TASK REQUIREMENTS: Omit every picture, and retype the lines that run from the beginning of the data below through the line containing "years across gyms, studio", inclusive.

INFORMATION SHOWN:
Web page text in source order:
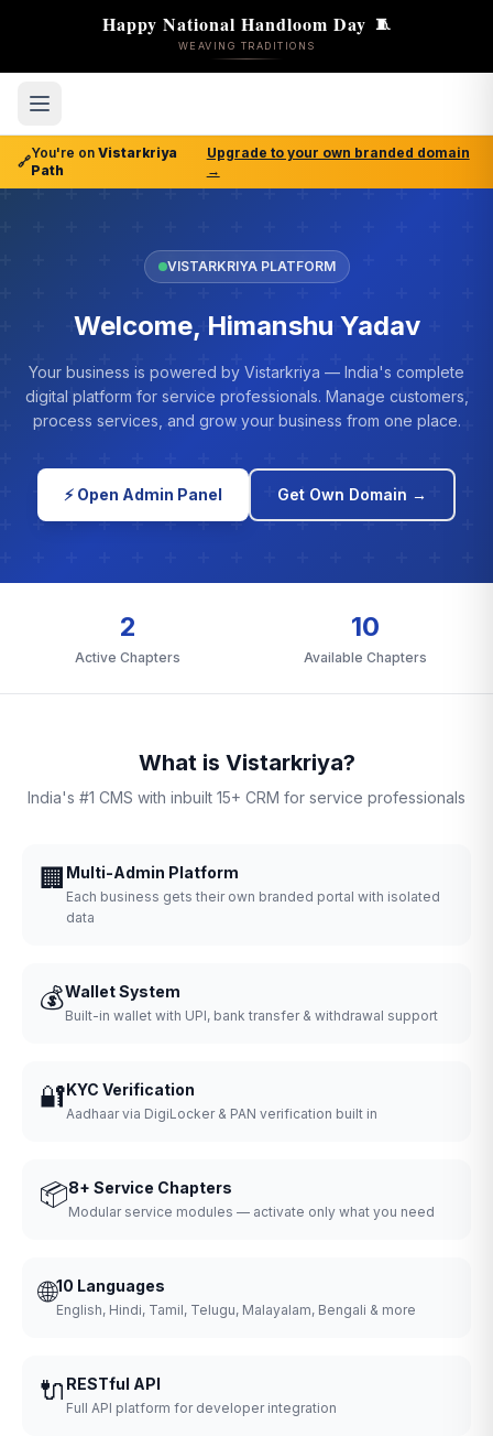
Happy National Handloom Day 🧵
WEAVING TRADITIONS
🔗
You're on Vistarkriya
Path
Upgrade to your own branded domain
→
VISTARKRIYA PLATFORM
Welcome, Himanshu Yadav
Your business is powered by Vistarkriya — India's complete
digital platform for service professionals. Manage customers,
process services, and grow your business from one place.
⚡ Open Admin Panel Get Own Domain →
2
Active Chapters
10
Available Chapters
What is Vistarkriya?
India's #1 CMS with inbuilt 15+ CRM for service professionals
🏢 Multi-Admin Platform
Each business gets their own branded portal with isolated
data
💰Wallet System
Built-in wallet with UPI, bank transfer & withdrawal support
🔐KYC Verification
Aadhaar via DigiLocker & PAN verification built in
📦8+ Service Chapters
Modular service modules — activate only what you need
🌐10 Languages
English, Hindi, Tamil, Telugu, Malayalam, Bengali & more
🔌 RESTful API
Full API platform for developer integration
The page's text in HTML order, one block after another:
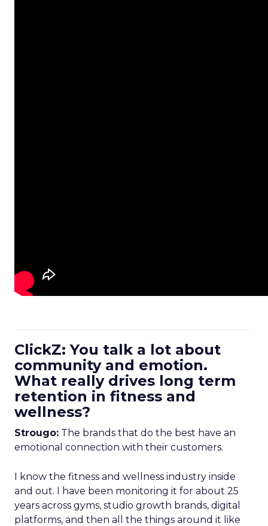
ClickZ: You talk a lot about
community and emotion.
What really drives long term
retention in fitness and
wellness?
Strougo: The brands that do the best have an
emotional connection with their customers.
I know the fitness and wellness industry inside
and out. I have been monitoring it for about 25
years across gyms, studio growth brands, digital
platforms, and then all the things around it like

ANSWER FOR THE TASK:
Web page text in source order:
Happy National Handloom Day 🧵
WEAVING TRADITIONS
🔗
You're on Vistarkriya
Path
Upgrade to your own branded domain
→
VISTARKRIYA PLATFORM
Welcome, Himanshu Yadav
Your business is powered by Vistarkriya — India's complete
digital platform for service professionals. Manage customers,
process services, and grow your business from one place.
⚡ Open Admin Panel Get Own Domain →
2
Active Chapters
10
Available Chapters
What is Vistarkriya?
India's #1 CMS with inbuilt 15+ CRM for service professionals
🏢 Multi-Admin Platform
Each business gets their own branded portal with isolated
data
💰Wallet System
Built-in wallet with UPI, bank transfer & withdrawal support
🔐KYC Verification
Aadhaar via DigiLocker & PAN verification built in
📦8+ Service Chapters
Modular service modules — activate only what you need
🌐10 Languages
English, Hindi, Tamil, Telugu, Malayalam, Bengali & more
🔌 RESTful API
Full API platform for developer integration
The page's text in HTML order, one block after another:
ClickZ: You talk a lot about
community and emotion.
What really drives long term
retention in fitness and
wellness?
Strougo: The brands that do the best have an
emotional connection with their customers.
I know the fitness and wellness industry inside
and out. I have been monitoring it for about 25
years across gyms, studio growth brands, digital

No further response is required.